When there is not only a thing to write about, but a Big Thing, it suddenly seems to get heavier and more difficult. I suppose it has to do the nagging feeling that one can't possibly do justice to the topic with anything less than a bildungsroman-meets-doctoral-thesis to the tune of 1500 heavily footnoted pages. Well, and then there's how a Big Topic gets all kind of murky and boggy and inchoate in spots, especially if it's emotionally laden. There's just not a nice, clean, crisp, dry way to get from here to there. Every attempt to write passages in one's head seems to end with getting stuck up to the chin in a morass of intellectual complexity and mixed feelings.

It wouldn't be so bad if one could just write about other things in the meanwhile. But there's something about the Big Topic that traps a person's mind in a useless high-rev, wheels spinning, burning lots of gas, getting nowhere. It happened to me before when I was trying to figure out a way to write about my struggles with chronic fatigue syndrome. I didn't write for two weeks as my mind spun and spun. Finally I was able to find the wisdom (or luck, or fatigue) just to give it up--telling myself a soothing story about how someday I would really sit down and write about it, just not now--and then start writing again about something else.
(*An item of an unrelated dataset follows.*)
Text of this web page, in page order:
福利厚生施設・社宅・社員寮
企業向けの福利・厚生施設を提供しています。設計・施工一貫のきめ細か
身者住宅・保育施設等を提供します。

This time my wheel-spinning has had a somewhat different quality, but the ultimate result has been pretty much the same. So here's the Big Thing. I'm pregnant. Newly-ish. It will be 8 weeks tomorrow (in that kooky teleological way they count it, from the first day of your last menstrual period, as if from the moment you started bleeding, you were somehow destined to conceive 14 days later). We'd been trying, so it's neither undesired nor unplanned. It's still managed to feel surprising, though. I had begun in earnest to come around to accepting the idea that Cassie might well never get a sibling. (After all, I'm 39 and counting, and fertility starts going down fairly steeply around age 35, and it had taken 2 years to get pregnant with Cassie, and that was 4 years ago, and, and, and... )

One of the things about pregnancy besides the somehow inescapable mind-blowing-ness of it is the morning sickness. Sometimes the nausea is so big in my consciousness, it feels like anything else I think or feel has to squeeze through around the edges of it. The whole center of my mind is taken up with this big, uncomfortably overinflated balloon of queasiness.